Browsed by
Month: July 2019

Troublemakers

Troublemakers

One of the things I’ve come to recognize and embrace over time is my love for the (so-called) troublemakers. I know the issue with them is right there in the name, but I can’t deny my soft spot for them.

It’s not that I think a troublemaker is always right. A troublemaker is someone who is willing to put their necks on the line, risk a hit, or lose status because they believe in something strongly enough to speak out. 

A troublemaker has courage and passion. A troublemaker will push back, question any decision, question your grasp on a situation, question your very values or your sanity, demand better answers, and even foment revolution. When they’ve got the facts sideways or in half-measure, or when they value chaos, domination or revenge, they can cause destruction, woe, and havoc. But let’s be honest: any quality worth having is risky. Every strength is a weakness in some context. We can’t hold that against the troublemaker.  Heroes are villains too, when you tell the story from a different perspective.

One of the fundamental lessons I’ve learned about trying to make change, very big or very small, is that indifference is far more difficult to overcome than hostility is. I know many people disagree with me; if you dislike conflict and avoid it wherever possible, indifference must always be preferable to hostile disagreement. But in order to be hostile, you have to care. A lot. If no one cares about what you’e trying to do or change, you have a much tougher task in front of you, and you’re going to be doing it pretty much alone. If someone is fighting you and your work tooth and nail, they have energy, passion, and commitment. All you need to do is change their mind. You need to be absolutely ready to let them change yours. 

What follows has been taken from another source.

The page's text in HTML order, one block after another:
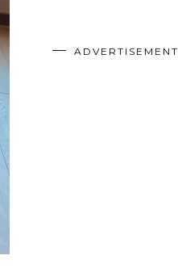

Like most of us, I have a long history of being wrong. I always start out assuming I understand a situation and know enough to have a perspective I can act on. And then I learn more, and realize I was wrong. Once in a while, I learn something that causes one of my core perspectives, one I’ve built a lifetime of decisions and actions on top of, to come tumbling down. Usually, it hurts. We weave our perspectives into ourselves so tightly that losing one of them is like coming unravelled, and it can seriously sting. But all learning is pain, and when you’re facing it, you can either cover over the hole and pretend nothing’s changed, or let that learning change you.

Troublemakers give me the hope that there’s a moment like that coming. Listening to their perspective unravels when I know and gives me the tools to knit together something more complicated and more true. So as often as they throw a spanner in the works, I think we’d all be poorer, and less, without them.